• [What you should do]: Among the entries below, copy every line that carries the word "bathroom".

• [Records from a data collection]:
:::::

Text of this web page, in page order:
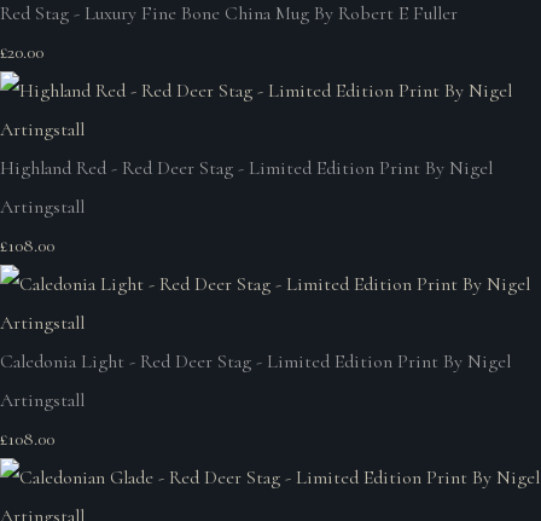
Red Stag - Luxury Fine Bone China Mug By Robert E Fuller
£20.00
Highland Red - Red Deer Stag - Limited Edition Print By Nigel
Artingstall
£108.00
Caledonia Light - Red Deer Stag - Limited Edition Print By Nigel
Artingstall
£108.00
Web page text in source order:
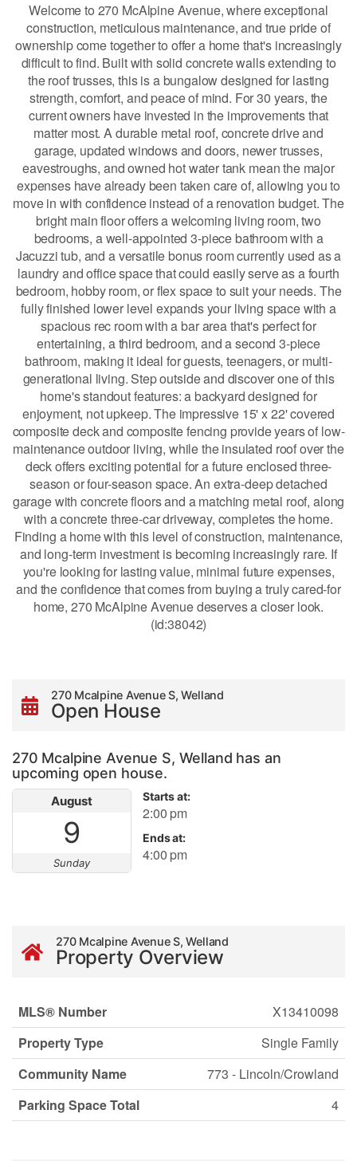
Welcome to 270 McAlpine Avenue, where exceptional
construction, meticulous maintenance, and true pride of
ownership come together to offer a home that's increasingly
difficult to find. Built with solid concrete walls extending to
the roof trusses, this is a bungalow designed for lasting
strength, comfort, and peace of mind. For 30 years, the
current owners have invested in the improvements that
matter most. A durable metal roof, concrete drive and
garage, updated windows and doors, newer trusses,
eavestroughs, and owned hot water tank mean the major
expenses have already been taken care of, allowing you to
move in with confidence instead of a renovation budget. The
bright main floor offers a welcoming living room, two
bedrooms, a well-appointed 3-piece bathroom with a
Jacuzzi tub, and a versatile bonus room currently used as a
laundry and office space that could easily serve as a fourth
bedroom, hobby room, or flex space to suit your needs. The
fully finished lower level expands your living space with a
spacious rec room with a bar area that's perfect for
entertaining, a third bedroom, and a second 3-piece
bathroom, making it ideal for guests, teenagers, or multi-
generational living. Step outside and discover one of this
home's standout features: a backyard designed for
enjoyment, not upkeep. The impressive 15' x 22' covered
composite deck and composite fencing provide years of low-
maintenance outdoor living, while the insulated roof over the
deck offers exciting potential for a future enclosed three-
season or four-season space. An extra-deep detached
garage with concrete floors and a matching metal roof, along
with a concrete three-car driveway, completes the home.
Finding a home with this level of construction, maintenance,
and long-term investment is becoming increasingly rare. If
you're looking for lasting value, minimal future expenses,
and the confidence that comes from buying a truly cared-for
home, 270 McAlpine Avenue deserves a closer look.
(id:38042)
270 Mcalpine Avenue S, Welland
Open House
270 Mcalpine Avenue S, Welland has an
upcoming open house.
August
9
Sunday
Starts at:
2:00 pm
Ends at:
4:00 pm
270 Mcalpine Avenue S, Welland
Property Overview
MLS® Number
X13410098
Property Type
Single Family
Community Name
773 - Lincoln/Crowland
Parking Space Total
4
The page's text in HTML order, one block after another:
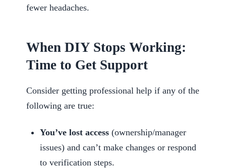
fewer headaches.
When DIY Stops Working:
Time to Get Support
Consider getting professional help if any of the
following are true:
You’ve lost access (ownership/manager
issues) and can’t make changes or respond
to verification steps.
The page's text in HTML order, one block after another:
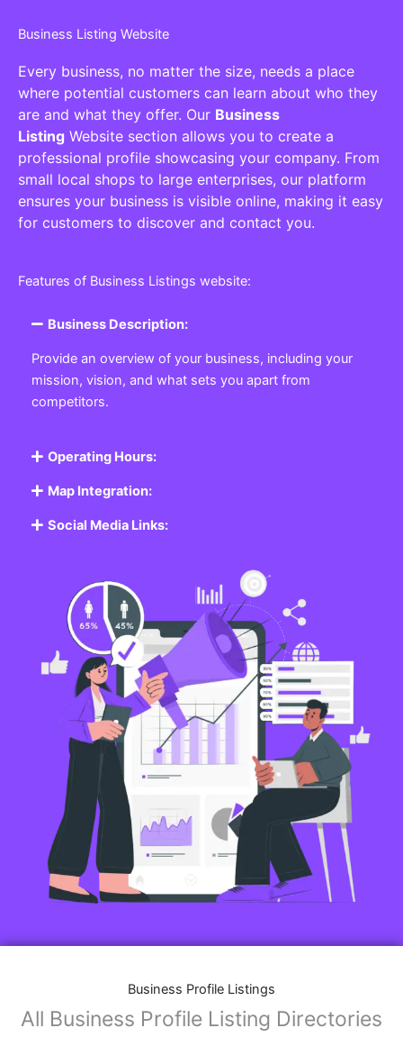
Business Listing Website
Every business, no matter the size, needs a place
where potential customers can learn about who they
are and what they offer. Our Business
Listing Website section allows you to create a
professional profile showcasing your company. From
small local shops to large enterprises, our platform
ensures your business is visible online, making it easy
for customers to discover and contact you.
Features of Business Listings website:
Business Description:
Provide an overview of your business, including your
mission, vision, and what sets you apart from
competitors.
Operating Hours:
Map Integration:
Social Media Links:
Business Profile Listings
All Business Profile Listing Directories
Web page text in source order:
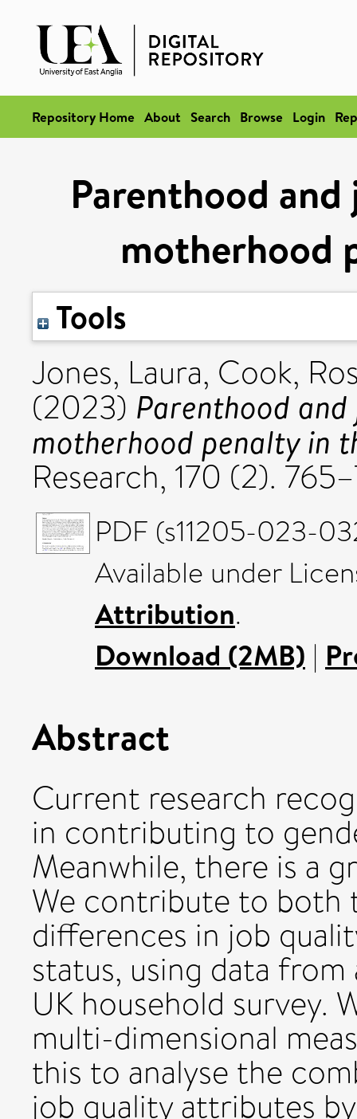
Repository Home About Search Browse Login
Parenthood
motherhood
Tools
Jones, Laura, Cook,
(2023) Parenthood
motherhood penalty in
Research, 170 (2).
PDF (s11205-023-
Available under
Attribution.
Download (2MB) |
Abstract
Current research
in contributing to
Meanwhile, there is a
We contribute to both
differences in job
status, using data
UK household survey.
multi-dimensional
this to analyse the
job quality attributes
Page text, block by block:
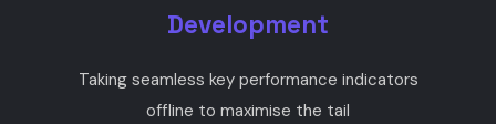
Development
Taking seamless key performance indicators
offline to maximise the tail
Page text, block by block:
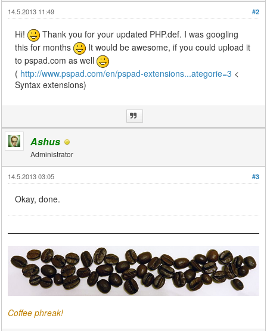
#2
14.5.2013 11:49
Hi!
Thank you for your updated PHP.def. I was googling
this for months
It would be awesome, if you could upload it
to pspad.com as well
( http://www.pspad.com/en/pspad-extensions...ategorie=3 <
Syntax extensions)
Ashus
Administrator
#3
14.5.2013 03:05
Okay, done.
Coffee phreak!
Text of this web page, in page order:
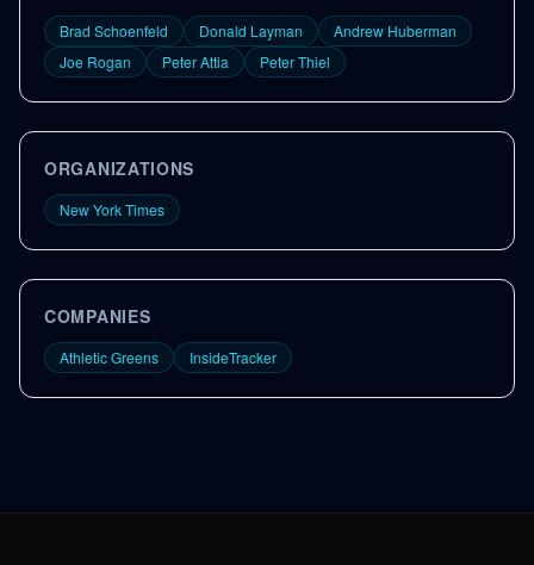
Brad Schoenfeld Donald Layman
Andrew Huberman
Joe Rogan
Peter Attia Peter Thiel
ORGANIZATIONS
New York Times
COMPANIES
Athletic Greens InsideTracker
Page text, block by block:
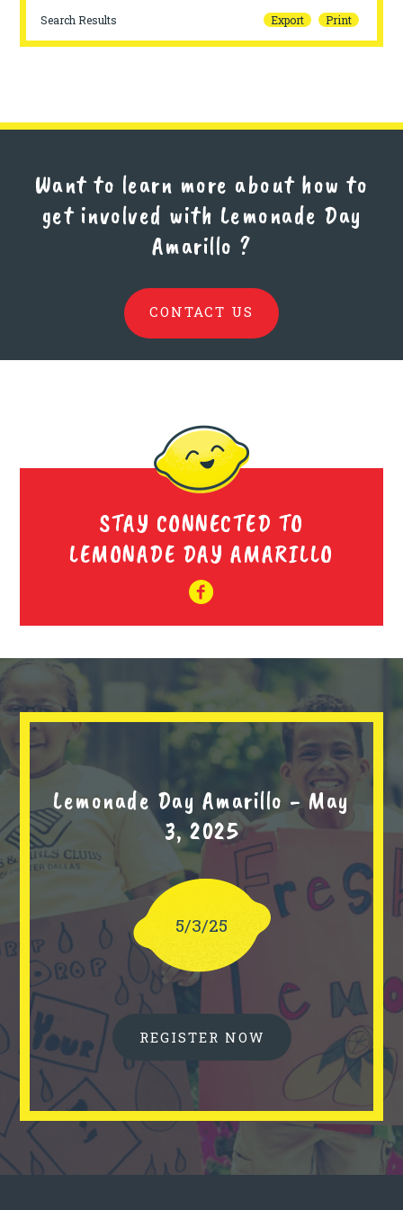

:::::

• [Answer for this exercise]:
bedrooms, a well-appointed 3-piece bathroom with a
bathroom, making it ideal for guests, teenagers, or multi-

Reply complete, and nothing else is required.